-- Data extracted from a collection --
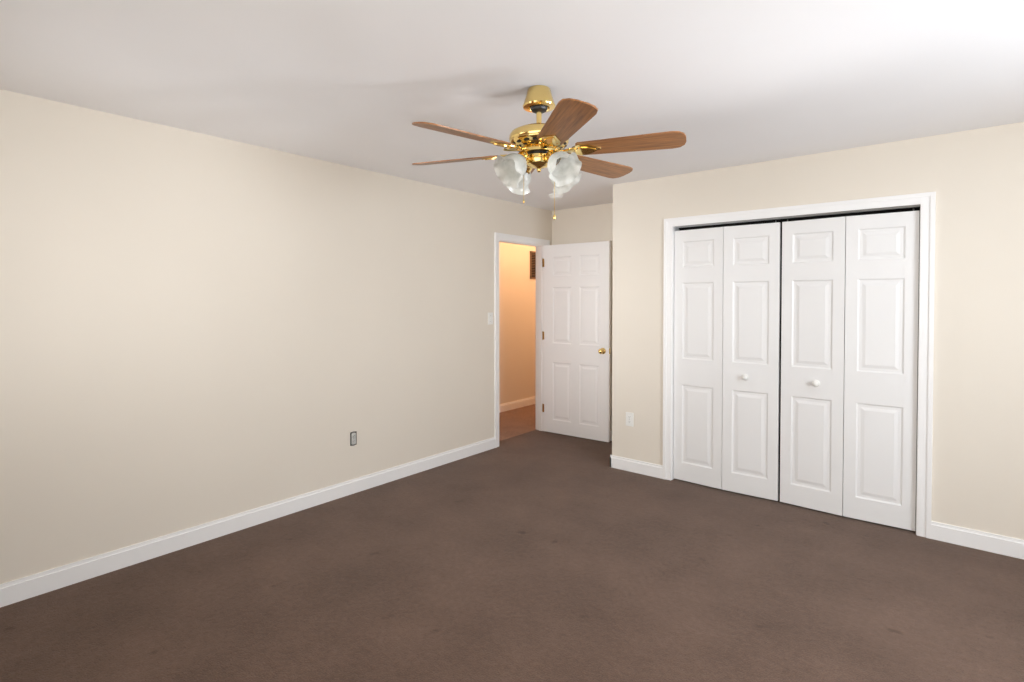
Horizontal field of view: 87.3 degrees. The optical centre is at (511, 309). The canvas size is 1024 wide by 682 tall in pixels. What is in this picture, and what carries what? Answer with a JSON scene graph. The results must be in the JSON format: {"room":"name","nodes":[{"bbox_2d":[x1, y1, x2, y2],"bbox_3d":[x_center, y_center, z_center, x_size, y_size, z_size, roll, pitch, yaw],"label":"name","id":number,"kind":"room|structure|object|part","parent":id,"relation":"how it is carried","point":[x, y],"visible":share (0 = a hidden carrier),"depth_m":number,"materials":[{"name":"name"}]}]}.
{"room":"empty bedroom","nodes":[
{"label":"empty bedroom","id":0,"kind":"room"},
{"bbox_2d":[0,89,551,583],"bbox_3d":[-0.307,0.140,5.171,0.115,2.440,8.415,1,1,39],"label":"wall","id":1,"kind":"structure","parent":0,"point":[196,329],"depth_m":3.23,"materials":[{"name":"paint"}]},
{"bbox_2d":[0,437,495,607],"bbox_3d":[-1.504,1.334,3.639,0.014,0.105,4.205,1,1,39],"label":"baseboard","id":2,"kind":"structure","parent":1,"relation":"attached to","point":[24,588],"depth_m":3.22,"materials":[{"name":"paint"}]},
{"bbox_2d":[350,431,356,445],"bbox_3d":[-1.187,0.970,4.022,0.007,0.108,0.054,1,1,39],"label":"outlet","id":3,"kind":"object","parent":1,"relation":"attached to","point":[353,438],"visible":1,"depth_m":4.02,"materials":[{"name":"white plastic"}]},
{"bbox_2d":[488,312,492,324],"bbox_3d":[-0.202,0.089,5.190,0.023,0.115,0.070,1,1,39],"label":"light switch","id":4,"kind":"object","parent":1,"relation":"attached to","point":[490,318],"visible":1,"depth_m":5.19,"materials":[{"name":"white plastic"}]},
{"bbox_2d":[494,232,549,447],"bbox_3d":[0.072,0.298,5.634,0.147,2.107,0.907,1,1,39],"label":"door frame","id":5,"kind":"structure","parent":1,"relation":"attached to","point":[514,238],"depth_m":5.90,"materials":[{"name":"paint"}]},
{"bbox_2d":[544,241,610,441],"bbox_3d":[0.679,0.324,5.657,0.785,2.030,0.167,1,1,39],"label":"door","id":6,"kind":"structure","parent":5,"relation":"attached to","point":[577,295],"depth_m":5.61,"materials":[{"name":"paint"}]},
{"bbox_2d":[0,404,1023,681],"bbox_3d":[1.274,1.430,3.900,6.630,0.104,8.800,1,1,39],"label":"floor","id":7,"kind":"structure","parent":0,"point":[538,556],"depth_m":2.63,"materials":[{"name":"brown carpet"}]},
{"bbox_2d":[0,0,1023,210],"bbox_3d":[1.274,-1.107,3.856,6.630,0.100,8.800,1,1,39],"label":"ceiling","id":8,"kind":"structure","parent":0,"point":[363,84],"depth_m":2.34,"materials":[{"name":"paint"}]},
{"bbox_2d":[412,85,685,219],"bbox_3d":[0.127,-0.728,2.527,1.257,0.612,1.307,1,1,39],"label":"fan","id":9,"kind":"object","parent":8,"relation":"hanging from","point":[538,145],"visible":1,"depth_m":2.42,"materials":[{"name":"brown wood"}]},
{"bbox_3d":[0.127,-0.839,2.525,0.282,0.390,0.282,1,1,39],"label":"motor","id":10,"kind":"part","parent":9,"relation":"part of","materials":[{"name":"gold metal"}]},
{"bbox_2d":[549,193,563,199],"bbox_3d":[0.416,-1.058,5.057,0.140,0.041,0.140,1,1,39],"label":"smoke detector","id":11,"kind":"object","parent":8,"relation":"attached to","point":[557,196],"visible":0.96,"depth_m":5.01,"materials":[{"name":"white plastic"}]},
{"bbox_2d":[499,242,535,404],"bbox_3d":[-0.144,0.108,6.990,0.115,2.440,5.400,1,1,39],"label":"wall","id":12,"kind":"structure","parent":0,"point":[517,332],"depth_m":7.13,"materials":[{"name":"paint"}]},
{"bbox_2d":[499,396,535,412],"bbox_3d":[-0.094,1.276,6.969,0.014,0.105,5.170,1,1,39],"label":"baseboard","id":13,"kind":"structure","parent":12,"relation":"attached to","point":[532,400],"depth_m":7.16,"materials":[{"name":"paint"}]},
{"bbox_2d":[530,251,535,278],"bbox_3d":[0.446,-0.613,7.593,0.012,0.380,0.620,1,1,39],"label":"air vent","id":14,"kind":"object","parent":12,"relation":"in","point":[532,264],"visible":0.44,"depth_m":7.40,"materials":[{"name":"brown metal"}]},
{"bbox_2d":[552,203,612,429],"bbox_3d":[2.452,0.153,4.407,5.115,2.440,0.115,1,1,39],"label":"wall","id":15,"kind":"structure","parent":0,"point":[594,223],"depth_m":5.67,"materials":[{"name":"paint"}]},
{"bbox_2d":[612,122,1023,539],"bbox_3d":[2.583,0.165,3.722,3.810,2.440,0.775,1,1,39],"label":"wall","id":16,"kind":"structure","parent":0,"point":[973,179],"depth_m":3.22,"materials":[{"name":"paint"}]},
{"bbox_2d":[626,412,633,426],"bbox_3d":[0.994,0.931,4.538,0.070,0.115,0.008,1,1,39],"label":"outlet","id":17,"kind":"object","parent":16,"relation":"attached to","point":[629,418],"visible":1,"depth_m":4.54,"materials":[{"name":"white plastic"}]},
{"bbox_2d":[612,455,662,478],"bbox_3d":[1.044,1.319,4.501,0.470,0.105,0.014,1,1,39],"label":"baseboard","id":18,"kind":"structure","parent":16,"relation":"attached to","point":[636,466],"depth_m":4.49,"materials":[{"name":"paint"}]},
{"bbox_2d":[673,221,780,500],"bbox_3d":[1.596,0.365,4.059,0.773,2.004,0.082,1,1,39],"label":"closet door","id":19,"kind":"structure","parent":16,"relation":"in","point":[726,347],"depth_m":4.03,"materials":[{"name":"paint"}]},
{"bbox_2d":[663,192,935,538],"bbox_3d":[1.926,0.354,3.840,1.606,2.058,0.115,1,1,39],"label":"door frame","id":20,"kind":"structure","parent":16,"relation":"attached to","point":[675,228],"depth_m":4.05,"materials":[{"name":"paint"}]},
{"bbox_2d":[780,209,919,530],"bbox_3d":[2.204,0.374,3.558,0.773,2.004,0.082,1,1,39],"label":"closet door","id":21,"kind":"structure","parent":16,"relation":"in","point":[849,355],"depth_m":3.53,"materials":[{"name":"paint"}]},
{"bbox_2d":[931,521,1023,558],"bbox_3d":[3.164,1.350,2.754,1.596,0.105,0.014,1,1,39],"label":"baseboard","id":22,"kind":"structure","parent":16,"relation":"attached to","point":[994,543],"depth_m":3.12,"materials":[{"name":"paint"}]}
]}

-- Task to carry out --
Set every record down exactly, omitting pictures.

-- Exercise solution --
Horizontal field of view: 87.3 degrees. The optical centre is at (511, 309). The canvas size is 1024 wide by 682 tall in pixels. What is in this picture, and what carries what? Answer with a JSON scene graph. The results must be in the JSON format: {"room":"name","nodes":[{"bbox_2d":[x1, y1, x2, y2],"bbox_3d":[x_center, y_center, z_center, x_size, y_size, z_size, roll, pitch, yaw],"label":"name","id":number,"kind":"room|structure|object|part","parent":id,"relation":"how it is carried","point":[x, y],"visible":share (0 = a hidden carrier),"depth_m":number,"materials":[{"name":"name"}]}]}.
{"room":"empty bedroom","nodes":[
{"label":"empty bedroom","id":0,"kind":"room"},
{"bbox_2d":[0,89,551,583],"bbox_3d":[-0.307,0.140,5.171,0.115,2.440,8.415,1,1,39],"label":"wall","id":1,"kind":"structure","parent":0,"point":[196,329],"depth_m":3.23,"materials":[{"name":"paint"}]},
{"bbox_2d":[0,437,495,607],"bbox_3d":[-1.504,1.334,3.639,0.014,0.105,4.205,1,1,39],"label":"baseboard","id":2,"kind":"structure","parent":1,"relation":"attached to","point":[24,588],"depth_m":3.22,"materials":[{"name":"paint"}]},
{"bbox_2d":[350,431,356,445],"bbox_3d":[-1.187,0.970,4.022,0.007,0.108,0.054,1,1,39],"label":"outlet","id":3,"kind":"object","parent":1,"relation":"attached to","point":[353,438],"visible":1,"depth_m":4.02,"materials":[{"name":"white plastic"}]},
{"bbox_2d":[488,312,492,324],"bbox_3d":[-0.202,0.089,5.190,0.023,0.115,0.070,1,1,39],"label":"light switch","id":4,"kind":"object","parent":1,"relation":"attached to","point":[490,318],"visible":1,"depth_m":5.19,"materials":[{"name":"white plastic"}]},
{"bbox_2d":[494,232,549,447],"bbox_3d":[0.072,0.298,5.634,0.147,2.107,0.907,1,1,39],"label":"door frame","id":5,"kind":"structure","parent":1,"relation":"attached to","point":[514,238],"depth_m":5.90,"materials":[{"name":"paint"}]},
{"bbox_2d":[544,241,610,441],"bbox_3d":[0.679,0.324,5.657,0.785,2.030,0.167,1,1,39],"label":"door","id":6,"kind":"structure","parent":5,"relation":"attached to","point":[577,295],"depth_m":5.61,"materials":[{"name":"paint"}]},
{"bbox_2d":[0,404,1023,681],"bbox_3d":[1.274,1.430,3.900,6.630,0.104,8.800,1,1,39],"label":"floor","id":7,"kind":"structure","parent":0,"point":[538,556],"depth_m":2.63,"materials":[{"name":"brown carpet"}]},
{"bbox_2d":[0,0,1023,210],"bbox_3d":[1.274,-1.107,3.856,6.630,0.100,8.800,1,1,39],"label":"ceiling","id":8,"kind":"structure","parent":0,"point":[363,84],"depth_m":2.34,"materials":[{"name":"paint"}]},
{"bbox_2d":[412,85,685,219],"bbox_3d":[0.127,-0.728,2.527,1.257,0.612,1.307,1,1,39],"label":"fan","id":9,"kind":"object","parent":8,"relation":"hanging from","point":[538,145],"visible":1,"depth_m":2.42,"materials":[{"name":"brown wood"}]},
{"bbox_3d":[0.127,-0.839,2.525,0.282,0.390,0.282,1,1,39],"label":"motor","id":10,"kind":"part","parent":9,"relation":"part of","materials":[{"name":"gold metal"}]},
{"bbox_2d":[549,193,563,199],"bbox_3d":[0.416,-1.058,5.057,0.140,0.041,0.140,1,1,39],"label":"smoke detector","id":11,"kind":"object","parent":8,"relation":"attached to","point":[557,196],"visible":0.96,"depth_m":5.01,"materials":[{"name":"white plastic"}]},
{"bbox_2d":[499,242,535,404],"bbox_3d":[-0.144,0.108,6.990,0.115,2.440,5.400,1,1,39],"label":"wall","id":12,"kind":"structure","parent":0,"point":[517,332],"depth_m":7.13,"materials":[{"name":"paint"}]},
{"bbox_2d":[499,396,535,412],"bbox_3d":[-0.094,1.276,6.969,0.014,0.105,5.170,1,1,39],"label":"baseboard","id":13,"kind":"structure","parent":12,"relation":"attached to","point":[532,400],"depth_m":7.16,"materials":[{"name":"paint"}]},
{"bbox_2d":[530,251,535,278],"bbox_3d":[0.446,-0.613,7.593,0.012,0.380,0.620,1,1,39],"label":"air vent","id":14,"kind":"object","parent":12,"relation":"in","point":[532,264],"visible":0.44,"depth_m":7.40,"materials":[{"name":"brown metal"}]},
{"bbox_2d":[552,203,612,429],"bbox_3d":[2.452,0.153,4.407,5.115,2.440,0.115,1,1,39],"label":"wall","id":15,"kind":"structure","parent":0,"point":[594,223],"depth_m":5.67,"materials":[{"name":"paint"}]},
{"bbox_2d":[612,122,1023,539],"bbox_3d":[2.583,0.165,3.722,3.810,2.440,0.775,1,1,39],"label":"wall","id":16,"kind":"structure","parent":0,"point":[973,179],"depth_m":3.22,"materials":[{"name":"paint"}]},
{"bbox_2d":[626,412,633,426],"bbox_3d":[0.994,0.931,4.538,0.070,0.115,0.008,1,1,39],"label":"outlet","id":17,"kind":"object","parent":16,"relation":"attached to","point":[629,418],"visible":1,"depth_m":4.54,"materials":[{"name":"white plastic"}]},
{"bbox_2d":[612,455,662,478],"bbox_3d":[1.044,1.319,4.501,0.470,0.105,0.014,1,1,39],"label":"baseboard","id":18,"kind":"structure","parent":16,"relation":"attached to","point":[636,466],"depth_m":4.49,"materials":[{"name":"paint"}]},
{"bbox_2d":[673,221,780,500],"bbox_3d":[1.596,0.365,4.059,0.773,2.004,0.082,1,1,39],"label":"closet door","id":19,"kind":"structure","parent":16,"relation":"in","point":[726,347],"depth_m":4.03,"materials":[{"name":"paint"}]},
{"bbox_2d":[663,192,935,538],"bbox_3d":[1.926,0.354,3.840,1.606,2.058,0.115,1,1,39],"label":"door frame","id":20,"kind":"structure","parent":16,"relation":"attached to","point":[675,228],"depth_m":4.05,"materials":[{"name":"paint"}]},
{"bbox_2d":[780,209,919,530],"bbox_3d":[2.204,0.374,3.558,0.773,2.004,0.082,1,1,39],"label":"closet door","id":21,"kind":"structure","parent":16,"relation":"in","point":[849,355],"depth_m":3.53,"materials":[{"name":"paint"}]},
{"bbox_2d":[931,521,1023,558],"bbox_3d":[3.164,1.350,2.754,1.596,0.105,0.014,1,1,39],"label":"baseboard","id":22,"kind":"structure","parent":16,"relation":"attached to","point":[994,543],"depth_m":3.12,"materials":[{"name":"paint"}]}
]}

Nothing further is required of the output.